Data tool vendors love to sell that their fool-proof SQL interface means that stakeholders can "write their own queries" or even "build their own dashboards with no code". I'm split on the question. Lots of people know SQL and can make useful progress on their own, and data teams shouldn't gatekeep them. On the other hand, querying the wrong table, or misunderstanding a result, can produce inaccurate conclusions that a dedicated data person wouldn't make. So is self-serve worth it? I don't know. My current compromise is that I recommend people try to self-serve and then run what they've built past the data team to check their work, but it's not a perfect solution.
2. What about dashboards?
Everybody who does an analysis once ends up wanting it run all the time. The solution is dashboards: you create a query that lives at a URL, and it can be revisited and refreshed at will. In practice, dashboards get stale very quickly as the business changes around them, and are seldom documented well enough for it to be obvious when any particular dashboard should no longer be considered reliable. Also, dashboards accumulate over time, making it difficult for newcomers to find the most important data. Dashboards are great but maintaining dashboards seems to be a full-time job, and the information about which dashboards are important and reliable lives in the heads of the data team, which is not a good solution.
3. How should discovery work?
A business of any size breeds data at a bewildering rate. New products, new features, new pricing, new analyses can quickly produce hundreds of tables. A new data team member, or even an existing one, can find it impossible to know which tables are suitable for which purpose, and which data lives where. dbt addresses this with documentation of tables in the code, down to the column label, and auto-generating searchable documentation. But being able to find every column that contains the word "revenue" and knowing which table is the right one to answer the specific question about revenue you have today are very different things. Again, the answers to this currently lie in the collective knowledge of the data team, and that's not a scalable answer.

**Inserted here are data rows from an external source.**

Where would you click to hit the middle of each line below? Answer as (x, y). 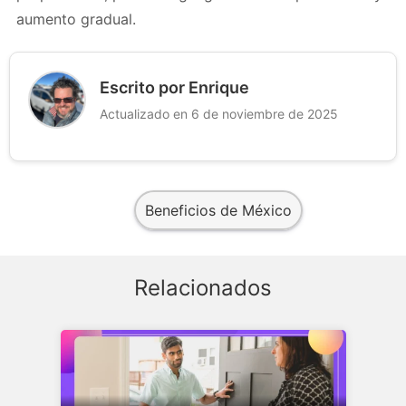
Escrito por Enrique (174, 87)
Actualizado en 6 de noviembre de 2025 (219, 114)
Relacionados (203, 287)
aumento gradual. (76, 19)
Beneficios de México (218, 210)
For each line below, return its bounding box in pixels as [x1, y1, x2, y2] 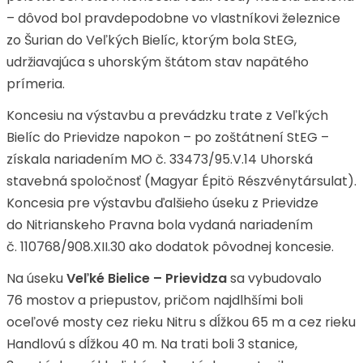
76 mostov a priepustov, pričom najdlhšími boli [6, 291, 303, 310]
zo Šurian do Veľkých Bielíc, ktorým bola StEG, [6, 31, 297, 49]
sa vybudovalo [227, 269, 322, 288]
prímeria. [6, 75, 65, 93]
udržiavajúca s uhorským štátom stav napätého [6, 53, 309, 71]
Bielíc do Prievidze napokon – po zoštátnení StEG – [6, 128, 329, 147]
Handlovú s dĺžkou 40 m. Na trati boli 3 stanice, [6, 335, 297, 353]
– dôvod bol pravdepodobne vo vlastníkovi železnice [6, 9, 340, 28]
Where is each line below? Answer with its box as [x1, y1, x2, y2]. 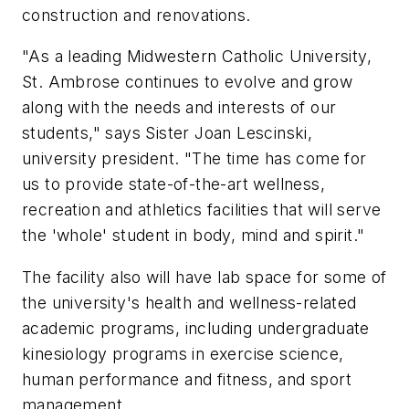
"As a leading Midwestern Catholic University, [22, 47, 372, 67]
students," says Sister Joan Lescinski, [22, 123, 313, 143]
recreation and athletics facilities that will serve [22, 200, 382, 220]
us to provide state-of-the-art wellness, [22, 174, 325, 194]
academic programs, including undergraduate [22, 318, 370, 338]
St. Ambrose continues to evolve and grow [22, 72, 352, 92]
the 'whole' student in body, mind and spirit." [22, 225, 365, 246]
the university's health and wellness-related [22, 292, 357, 312]
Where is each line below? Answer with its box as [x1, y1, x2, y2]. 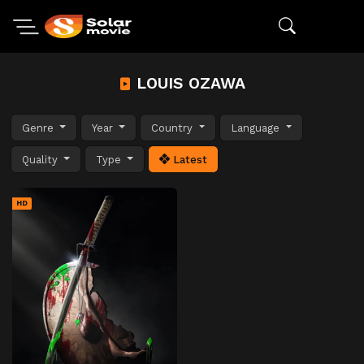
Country [151, 121, 197, 134]
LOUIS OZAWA [132, 74, 245, 93]
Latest [170, 153, 208, 166]
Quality [22, 153, 61, 166]
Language [231, 121, 284, 134]
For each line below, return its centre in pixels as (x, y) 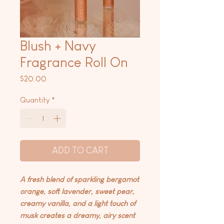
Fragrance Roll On (74, 62)
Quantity (35, 100)
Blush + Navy (58, 46)
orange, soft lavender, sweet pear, (77, 191)
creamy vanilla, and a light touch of (78, 203)
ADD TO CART (80, 150)
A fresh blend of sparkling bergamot (79, 179)
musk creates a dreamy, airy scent (77, 215)
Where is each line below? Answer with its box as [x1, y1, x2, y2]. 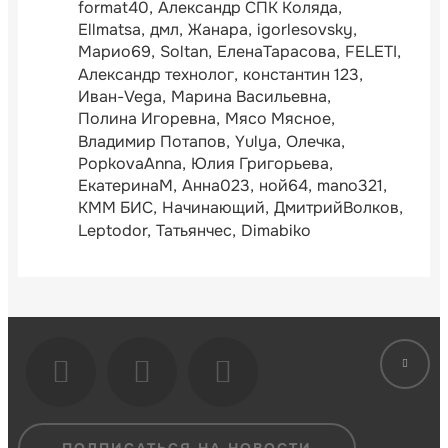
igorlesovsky [257, 19, 353, 41]
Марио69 [78, 41, 151, 63]
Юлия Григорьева [191, 152, 329, 174]
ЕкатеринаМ [78, 175, 173, 197]
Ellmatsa [78, 19, 141, 41]
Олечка [286, 130, 341, 152]
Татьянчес [156, 219, 232, 241]
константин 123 [243, 63, 359, 85]
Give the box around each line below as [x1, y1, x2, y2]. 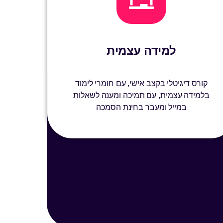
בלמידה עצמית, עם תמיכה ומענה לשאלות [73, 91, 210, 100]
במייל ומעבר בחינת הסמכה [96, 103, 187, 112]
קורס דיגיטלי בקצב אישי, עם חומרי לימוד [75, 79, 208, 88]
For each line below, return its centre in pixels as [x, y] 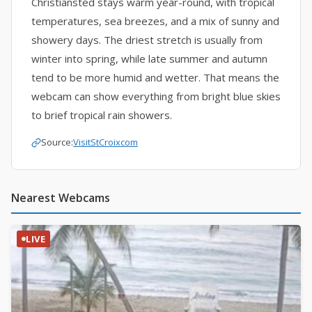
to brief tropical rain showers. [102, 115]
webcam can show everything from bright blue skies [156, 96]
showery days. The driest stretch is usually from [147, 40]
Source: [57, 142]
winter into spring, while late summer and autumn [149, 58]
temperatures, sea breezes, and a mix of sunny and [155, 21]
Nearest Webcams [61, 197]
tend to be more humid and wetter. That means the [155, 77]
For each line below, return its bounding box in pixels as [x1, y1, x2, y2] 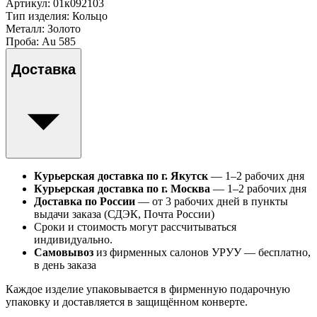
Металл [6, 22, 42, 35]
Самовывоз [34, 246, 93, 258]
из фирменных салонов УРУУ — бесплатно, [93, 246, 311, 258]
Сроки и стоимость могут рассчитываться [34, 221, 236, 233]
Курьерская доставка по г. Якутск [34, 170, 208, 182]
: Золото [42, 22, 81, 35]
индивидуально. [34, 234, 113, 246]
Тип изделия [6, 9, 67, 22]
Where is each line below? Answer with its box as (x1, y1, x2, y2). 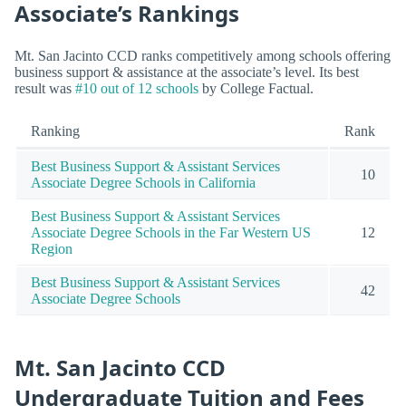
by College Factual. (198, 81, 314, 97)
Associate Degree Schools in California (31, 175, 256, 191)
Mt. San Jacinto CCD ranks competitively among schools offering (14, 48, 391, 64)
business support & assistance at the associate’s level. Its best (14, 64, 359, 81)
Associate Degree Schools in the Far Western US (31, 225, 311, 241)
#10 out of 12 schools (75, 81, 198, 97)
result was (14, 81, 75, 97)
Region (31, 241, 72, 257)
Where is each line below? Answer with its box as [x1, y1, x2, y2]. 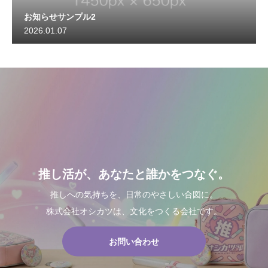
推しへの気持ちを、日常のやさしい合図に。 [50, 189, 218, 199]
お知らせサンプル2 [24, 12, 96, 22]
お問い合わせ [109, 236, 159, 246]
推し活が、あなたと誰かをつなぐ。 [38, 167, 230, 181]
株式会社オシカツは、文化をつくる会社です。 [46, 206, 222, 216]
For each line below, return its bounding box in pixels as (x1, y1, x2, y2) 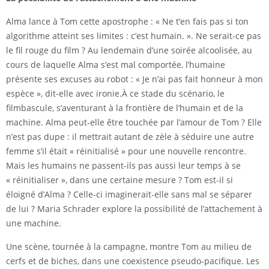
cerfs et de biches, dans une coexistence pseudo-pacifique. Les (6, 255, 259, 267)
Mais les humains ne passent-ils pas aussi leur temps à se (6, 160, 241, 172)
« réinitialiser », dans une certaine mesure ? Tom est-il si (6, 174, 233, 186)
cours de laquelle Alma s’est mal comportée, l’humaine (6, 59, 225, 71)
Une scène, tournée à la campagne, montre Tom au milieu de (6, 241, 252, 253)
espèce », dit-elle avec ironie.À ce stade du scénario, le (6, 88, 225, 100)
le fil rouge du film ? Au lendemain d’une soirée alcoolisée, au (6, 44, 252, 56)
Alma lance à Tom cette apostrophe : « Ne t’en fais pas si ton (6, 16, 249, 28)
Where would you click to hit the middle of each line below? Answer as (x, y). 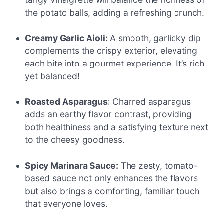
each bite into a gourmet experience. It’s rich (115, 64)
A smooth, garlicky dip (154, 38)
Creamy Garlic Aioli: (66, 38)
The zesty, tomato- (158, 165)
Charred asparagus (151, 102)
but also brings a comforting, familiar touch (112, 191)
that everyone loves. (66, 203)
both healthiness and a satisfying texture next (117, 127)
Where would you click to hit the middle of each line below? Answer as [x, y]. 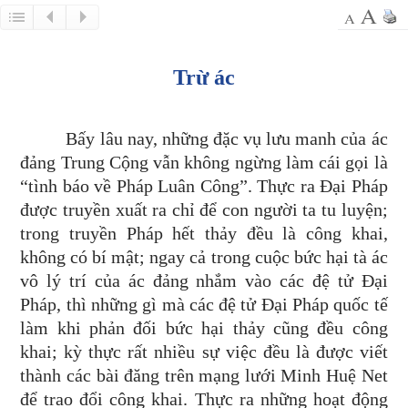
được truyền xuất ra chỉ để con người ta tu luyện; [204, 209]
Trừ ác [204, 77]
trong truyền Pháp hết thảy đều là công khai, [204, 233]
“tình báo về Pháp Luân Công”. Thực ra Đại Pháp [204, 186]
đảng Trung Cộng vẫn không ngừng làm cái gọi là [204, 162]
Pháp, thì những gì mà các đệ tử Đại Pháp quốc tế [204, 304]
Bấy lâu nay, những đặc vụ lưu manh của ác [227, 138]
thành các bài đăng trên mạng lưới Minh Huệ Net [204, 375]

We are of course not sitting on our hands perplexed by these problems, and are trying many solutions, including process changes and third-party tools from the exponentially-growing collection of data tool vendors who email us every day. But I don't like any of the answers I've seen yet.
More to come
The last 18 months have been tremendous at up-leveling my understanding of how a data team should be built and run and I'd like to call out Emilie, the manager of Netlify's data team, who joined six months after I did and has been responsible for introducing me to a great deal of this stuff, as well as hiring a great team to get it all done.
As I was with web frameworks, I feel like I have arrived late to the data management party, but it's a party nevertheless. I look forward to another year of learning.